=== Given records ===

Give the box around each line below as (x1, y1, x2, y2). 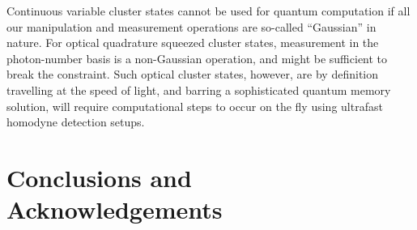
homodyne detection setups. (6, 113, 145, 130)
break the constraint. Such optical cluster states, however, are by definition (6, 66, 379, 83)
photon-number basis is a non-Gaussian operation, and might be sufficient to (6, 49, 388, 66)
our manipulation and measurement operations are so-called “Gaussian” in (6, 18, 377, 35)
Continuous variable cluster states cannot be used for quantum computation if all (6, 2, 411, 19)
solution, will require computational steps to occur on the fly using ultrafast (6, 97, 383, 114)
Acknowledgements (6, 193, 223, 226)
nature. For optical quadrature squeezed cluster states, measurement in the (6, 34, 379, 51)
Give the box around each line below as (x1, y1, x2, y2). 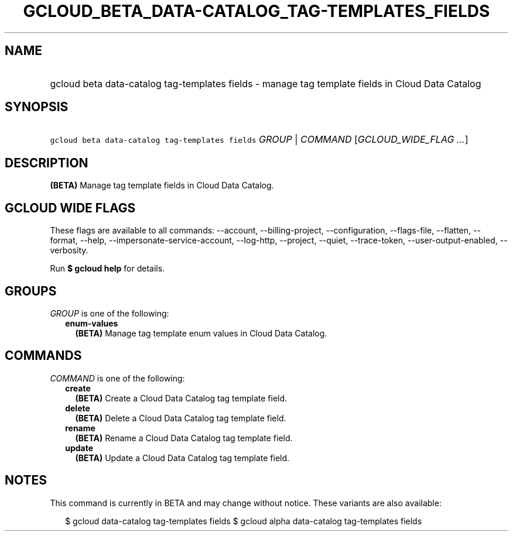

===

**What this task involves**. From the first line to the last, repeat the records exactly, leaving out the pictures.

**Solved exercise**.
Give the box around each line below as (x1, y1, x2, y2). 
homodyne detection setups. (6, 113, 145, 130)
break the constraint. Such optical cluster states, however, are by definition (6, 66, 379, 83)
photon-number basis is a non-Gaussian operation, and might be sufficient to (6, 49, 388, 66)
our manipulation and measurement operations are so-called “Gaussian” in (6, 18, 377, 35)
Continuous variable cluster states cannot be used for quantum computation if all (6, 2, 411, 19)
solution, will require computational steps to occur on the fly using ultrafast (6, 97, 383, 114)
Acknowledgements (6, 193, 223, 226)
nature. For optical quadrature squeezed cluster states, measurement in the (6, 34, 379, 51)
Give the box around each line below as (x1, y1, x2, y2). 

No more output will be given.